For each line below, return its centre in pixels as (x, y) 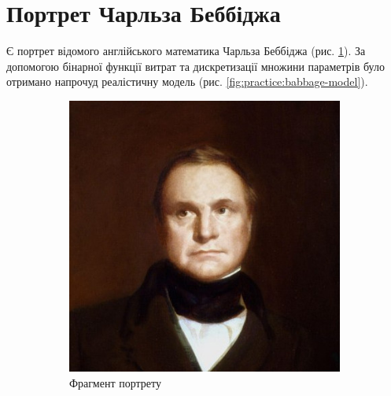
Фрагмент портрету (115, 382)
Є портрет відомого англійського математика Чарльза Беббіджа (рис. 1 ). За (186, 51)
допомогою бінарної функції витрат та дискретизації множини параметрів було (195, 66)
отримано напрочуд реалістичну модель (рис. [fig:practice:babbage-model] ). (187, 81)
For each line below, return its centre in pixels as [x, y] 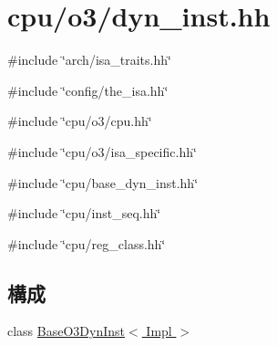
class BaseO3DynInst [67, 331]
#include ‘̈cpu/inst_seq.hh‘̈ [84, 213]
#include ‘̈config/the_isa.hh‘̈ [88, 90]
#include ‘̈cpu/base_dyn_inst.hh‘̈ [103, 182]
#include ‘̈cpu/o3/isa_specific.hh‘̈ [102, 151]
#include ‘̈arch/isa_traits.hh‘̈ [89, 60]
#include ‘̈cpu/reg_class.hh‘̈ [87, 243]
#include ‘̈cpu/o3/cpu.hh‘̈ [80, 121]
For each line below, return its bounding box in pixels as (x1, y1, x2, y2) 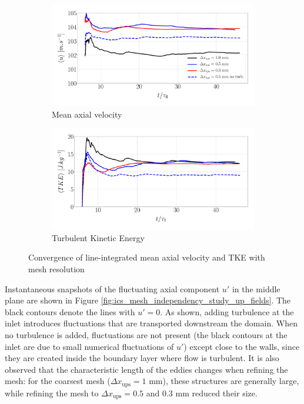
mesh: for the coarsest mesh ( (5, 375, 111, 387)
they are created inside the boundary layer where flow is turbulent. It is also (5, 352, 279, 364)
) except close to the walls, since (183, 340, 300, 352)
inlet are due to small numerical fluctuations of (5, 340, 174, 352)
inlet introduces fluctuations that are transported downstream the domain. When (5, 317, 298, 329)
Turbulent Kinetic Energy (52, 231, 145, 243)
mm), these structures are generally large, (149, 375, 299, 387)
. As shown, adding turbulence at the (160, 305, 294, 318)
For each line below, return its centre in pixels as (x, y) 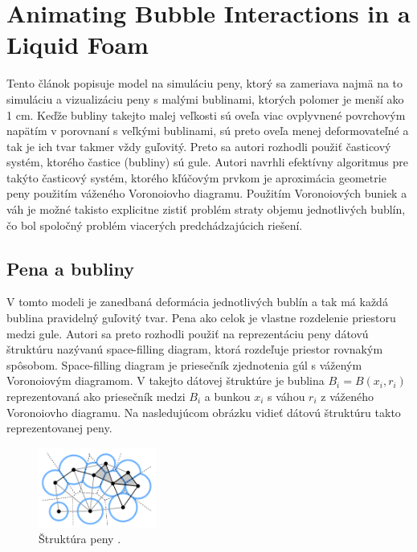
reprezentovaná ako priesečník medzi (96, 397)
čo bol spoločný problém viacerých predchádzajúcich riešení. (155, 225)
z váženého (347, 397)
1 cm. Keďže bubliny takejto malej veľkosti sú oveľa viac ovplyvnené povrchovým (206, 114)
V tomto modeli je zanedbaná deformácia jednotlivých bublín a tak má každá (197, 302)
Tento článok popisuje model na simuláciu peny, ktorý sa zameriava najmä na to (205, 83)
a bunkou (227, 397)
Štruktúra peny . (80, 539)
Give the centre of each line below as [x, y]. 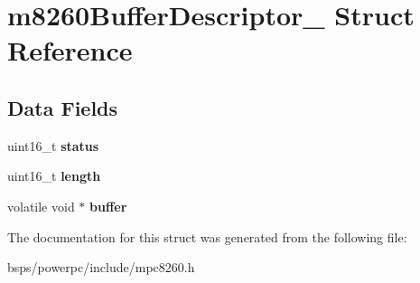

[Exercise objective]
Return each line of the records above in which the word "inlet" occurs.

[Solved problem]
inlet are due to small numerical fluctuations of (5, 340, 174, 352)
inlet introduces fluctuations that are transported downstream the domain. When (5, 317, 298, 329)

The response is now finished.